If a variant of the H5N1 avian influenza is detected, further PCR amplification and sequencing is performed to get the full-length sequence of the genome. The un-assembled chromatogram trace files are imported into the CLC Main Workbench where they are assembled to a reference sequence.

Subsequently, GenBank is searched for sequences from other potentially epidemiologically related H5N1 influenza virus sequences. The sequences are aligned and a phylogenetic tree is created to show relationships between the sequences. As the sequences are obtained from geographically dispersed influenza outbreaks, it highlights the relationships between the influenza variants found in different regions around the world.

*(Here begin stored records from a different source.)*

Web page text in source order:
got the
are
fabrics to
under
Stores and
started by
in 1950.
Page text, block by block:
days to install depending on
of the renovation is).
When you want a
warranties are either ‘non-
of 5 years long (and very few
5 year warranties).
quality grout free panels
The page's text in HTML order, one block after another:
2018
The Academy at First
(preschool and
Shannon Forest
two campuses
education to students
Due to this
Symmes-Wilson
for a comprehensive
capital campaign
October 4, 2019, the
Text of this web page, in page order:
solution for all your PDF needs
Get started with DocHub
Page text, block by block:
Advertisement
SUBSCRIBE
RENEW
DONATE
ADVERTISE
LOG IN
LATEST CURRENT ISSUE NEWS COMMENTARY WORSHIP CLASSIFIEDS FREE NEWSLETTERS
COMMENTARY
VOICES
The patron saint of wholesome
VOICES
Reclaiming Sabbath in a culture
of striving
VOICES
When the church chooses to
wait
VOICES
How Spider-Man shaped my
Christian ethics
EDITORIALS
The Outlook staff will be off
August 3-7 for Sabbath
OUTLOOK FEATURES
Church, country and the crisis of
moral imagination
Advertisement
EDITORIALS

This knowledge is then used be authorities to adjust and harmonize procedures for handling and preventing outbreaks. Furthermore, the sequences are submitted to online databases like the online genotyping tool for influenza A viruses [Lu et al., 2007] to further strengthen the efforts exerted towards the recognition, control, and prevention of avian influenza outbreaks.

Zooming in on sequence assembly

For assembly, the Assemble Sequences to Reference function is preferred since it produces the longest stretches of contiguous assemblies in case of short and not properly overlapping input sequences.

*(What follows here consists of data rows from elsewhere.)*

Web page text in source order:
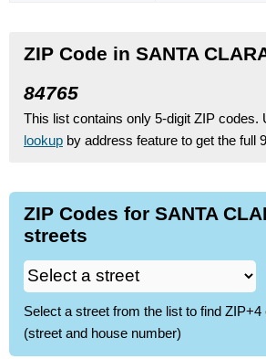
ZIP Code in SANTA
84765
This list contains only 5-digit ZIP codes.
lookup by address feature to get the full
ZIP Codes for SANTA
streets
Select a street from the list to find
(street and house number)
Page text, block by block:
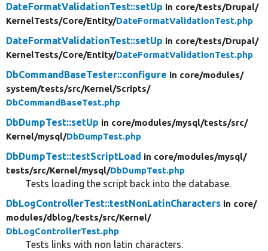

As an initial step, a BLAST search is performed using one of the longest and best raw sequences. The highest-ranking hit is then downloaded an used as a reference for the assembly (see figure 3).

Image blast_web

Figure 3: Result of a BLAST search using one of the longest reads from the sequencing as query.

When this sequence is used as reference for the assembly, an additional benefit is that the coding region is annotated, making it easy to translate the contig in the correct reading frame.

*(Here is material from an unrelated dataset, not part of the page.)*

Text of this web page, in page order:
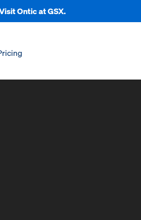
Ontic at GSX.

As shown in figure 4, the dynamic translation of both reads and consensus sequence is a great help when analyzing the sequence.

Image contig

Figure 4: A Haemagglutinin contig showing three reads (one reverse read and two forward reads). The reverse read has a T in position 848, whereas the other reads have an A.

This example shows the sequencing data of the Haemagglutinin gene assembled into a contig. At position 848 there is an T in the read at the top. The other reads plus the reference sequence show an A. Looking at the translation makes it easy to see that the T would result in a stop codon at this position. Since we are in the middle of a coding sequence (indicated by the yellow CDS annotation), a stop codon is very unlikely. This is also supported by the trace data where the red peak (indicating a T) is topped by the green peak (indicating an A).

The dynamic translation is also an aid in determining whether variations are synonymous or non-synonymous. In figure 5, the two reads display an A whereas the reference sequence displays a G. In the translation, an aspartic acid (D) is substituted for Asparagine (N). This is shown in red to indicate a non-synonymous substitution (a synonymous substitution would be colored yellow).

Image variation

Figure 5: A variation at position 536. Notice the translation where the Ns are colored red to symbolze a non-synonymous substition.

Zooming in on alignments and trees

The further analysis consists of comparing the sequences obtained with other variants of H5N1. First, more sequences are downloaded using the integrated GenBank search in the Workbench. With a few clicks, more than 50 sequences are downloaded.

Next, an alignment is created as a first step in comparing the sequences. The alignment is then used to create a phylogenetic tree as shown in figure 6.

Image tree

Figure 6: Phylogenetic tree comparing the Haemagglutinin gene of geographically dispersed occurences of avian influenza.

Because the sequences were downloaded from GenBank, they include all the information about where the virus was found, and this is displayed in the tree. You can see that the H5N1 variants are grouped together.

Conclusion

This case study shows how the CLC Main Workbench has been used in Highly Pathogenic Avian Influenza research. The Workbench has been used to assemble sequencing data, search databases, and create alignments and phylogenetic trees. Based on full-length sequencing, the relationships with other variants of H5N1 have been analyzed.